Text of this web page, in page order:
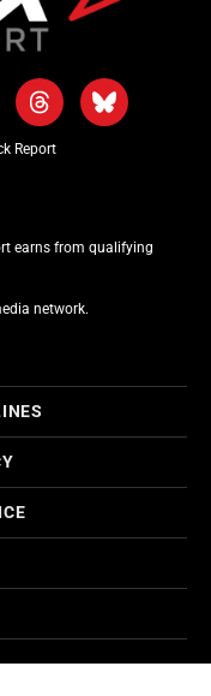
Report
earns from qualifying
network.
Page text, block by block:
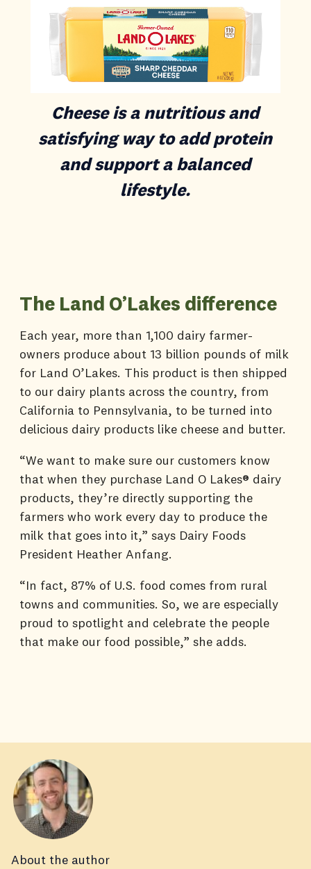
Cheese is a nutritious and
satisfying way to add protein
and support a balanced
lifestyle.
The Land O’Lakes difference
Each year, more than 1,100 dairy farmer-
owners produce about 13 billion pounds of milk
for Land O’Lakes. This product is then shipped
to our dairy plants across the country, from
California to Pennsylvania, to be turned into
delicious dairy products like cheese and butter.
“We want to make sure our customers know
that when they purchase Land O Lakes® dairy
products, they’re directly supporting the
farmers who work every day to produce the
milk that goes into it,” says Dairy Foods
President Heather Anfang.
“In fact, 87% of U.S. food comes from rural
towns and communities. So, we are especially
proud to spotlight and celebrate the people
that make our food possible,” she adds.
About the author
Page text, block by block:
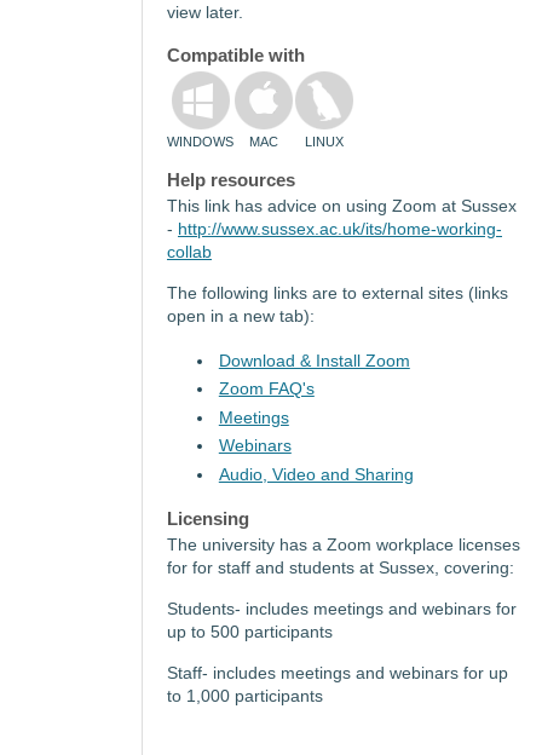
view later.
Compatible with
WINDOWS MAC LINUX
Help resources
This link has advice on using Zoom at Sussex
- http://www.sussex.ac.uk/its/home-working-
collab
The following links are to external sites (links
open in a new tab):
Download & Install Zoom
Zoom FAQ's
Meetings
Webinars
Audio, Video and Sharing
Licensing
The university has a Zoom workplace licenses
for for staff and students at Sussex, covering:
Students- includes meetings and webinars for
up to 500 participants
Staff- includes meetings and webinars for up
to 1,000 participants
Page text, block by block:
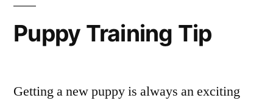
Puppy Training Tip
Getting a new puppy is always an exciting
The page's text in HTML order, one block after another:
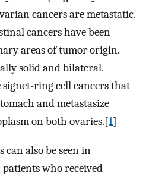
cancers are metastatic.
cancers have been
areas of tumor origin.
solid and bilateral.
ring cell cancers that
and metastasize
on both ovaries.[1]
also be seen in
who received
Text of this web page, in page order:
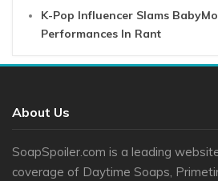
K-Pop Influencer Slams
Performances In Rant
About Us
SoapSpoiler.com is a leading
coverage of Daytime Soaps,
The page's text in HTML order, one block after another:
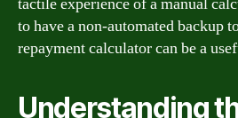
to have a non-automated backup
repayment calculator can be a
Understanding
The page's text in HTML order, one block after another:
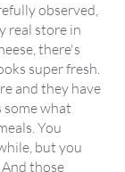
observed,
real store in
there's
super fresh.
and they have
some what
You
but you
those
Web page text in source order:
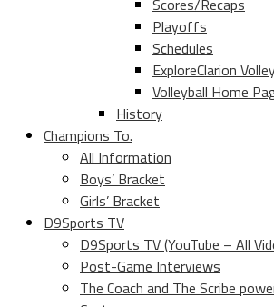
Scores/Recaps
Playoffs
Schedules
ExploreClarion
Volleyball Home
History
Champions To.
All Information
Boys’ Bracket
Girls’ Bracket
D9Sports TV
D9Sports TV (YouTube – All
Post-Game Interviews
The Coach and The Scribe
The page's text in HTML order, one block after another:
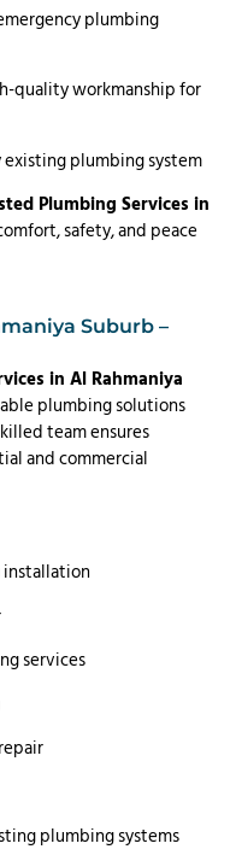
plumbing
quality workmanship for
plumbing system
Plumbing Services in
safety, and peace
Suburb –
in Al Rahmaniya
plumbing solutions
team ensures
and commercial
services
plumbing systems
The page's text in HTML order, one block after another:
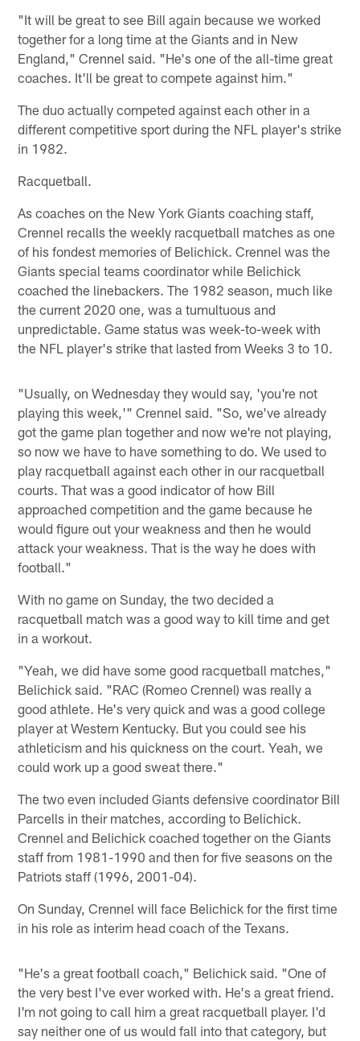
"It will be great to see Bill again because we worked
together for a long time at the Giants and in New
England," Crennel said. "He's one of the all-time great
coaches. It'll be great to compete against him."
The duo actually competed against each other in a
different competitive sport during the NFL player's strike
in 1982.
Racquetball.
As coaches on the New York Giants coaching staff,
Crennel recalls the weekly racquetball matches as one
of his fondest memories of Belichick. Crennel was the
Giants special teams coordinator while Belichick
coached the linebackers. The 1982 season, much like
the current 2020 one, was a tumultuous and
unpredictable. Game status was week-to-week with
the NFL player's strike that lasted from Weeks 3 to 10.
"Usually, on Wednesday they would say, 'you're not
playing this week,'" Crennel said. "So, we've already
got the game plan together and now we're not playing,
so now we have to have something to do. We used to
play racquetball against each other in our racquetball
courts. That was a good indicator of how Bill
approached competition and the game because he
would figure out your weakness and then he would
attack your weakness. That is the way he does with
football."
With no game on Sunday, the two decided a
racquetball match was a good way to kill time and get
in a workout.
"Yeah, we did have some good racquetball matches,"
Belichick said. "RAC (Romeo Crennel) was really a
good athlete. He's very quick and was a good college
player at Western Kentucky. But you could see his
athleticism and his quickness on the court. Yeah, we
could work up a good sweat there."
The two even included Giants defensive coordinator Bill
Parcells in their matches, according to Belichick.
Crennel and Belichick coached together on the Giants
staff from 1981-1990 and then for five seasons on the
Patriots staff (1996, 2001-04).
On Sunday, Crennel will face Belichick for the first time
in his role as interim head coach of the Texans.
"He's a great football coach," Belichick said. "One of
the very best I've ever worked with. He's a great friend.
I'm not going to call him a great racquetball player. I'd
say neither one of us would fall into that category, but
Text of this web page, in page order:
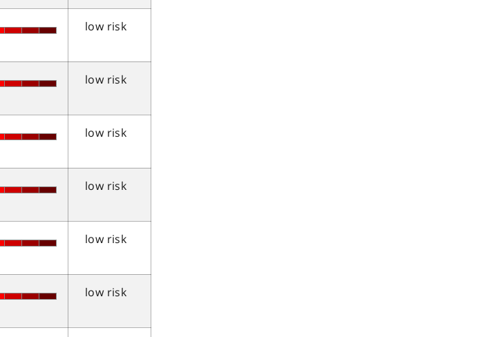
low risk
low risk
low risk
low risk
low risk
low risk
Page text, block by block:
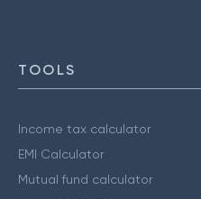
TOOLS
Income tax calculator
EMI Calculator
Mutual fund calculator
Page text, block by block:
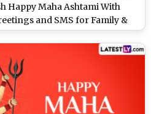
Happy Maha Ashtami With
and SMS for Family &
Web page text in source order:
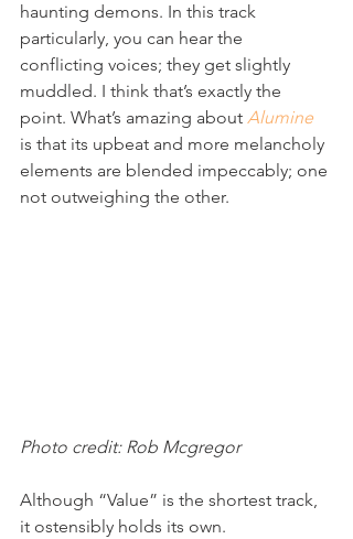
haunting demons. In this track
particularly, you can hear the
conflicting voices; they get slightly
muddled. I think that’s exactly the
point. What’s amazing about Alumine
is that its upbeat and more melancholy
elements are blended impeccably; one
not outweighing the other.
Photo credit: Rob Mcgregor
Although “Value” is the shortest track,
it ostensibly holds its own.
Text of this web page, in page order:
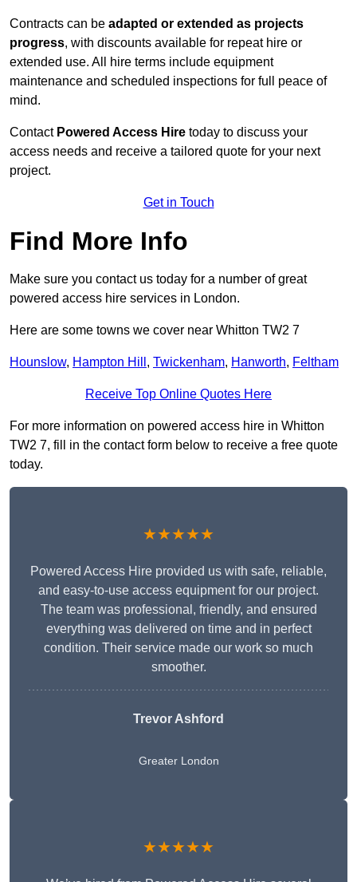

● REQUIRED ACTION:
Give back exactly the lines above starting at the line where "With no game on Sunday, the two decided a" appears and ending at the line where "the very best" appears, both included, with no other lines.

● REPLY:
With no game on Sunday, the two decided a
racquetball match was a good way to kill time and get
in a workout.
"Yeah, we did have some good racquetball matches,"
Belichick said. "RAC (Romeo Crennel) was really a
good athlete. He's very quick and was a good college
player at Western Kentucky. But you could see his
athleticism and his quickness on the court. Yeah, we
could work up a good sweat there."
The two even included Giants defensive coordinator Bill
Parcells in their matches, according to Belichick.
Crennel and Belichick coached together on the Giants
staff from 1981-1990 and then for five seasons on the
Patriots staff (1996, 2001-04).
On Sunday, Crennel will face Belichick for the first time
in his role as interim head coach of the Texans.
"He's a great football coach," Belichick said. "One of
the very best I've ever worked with. He's a great friend.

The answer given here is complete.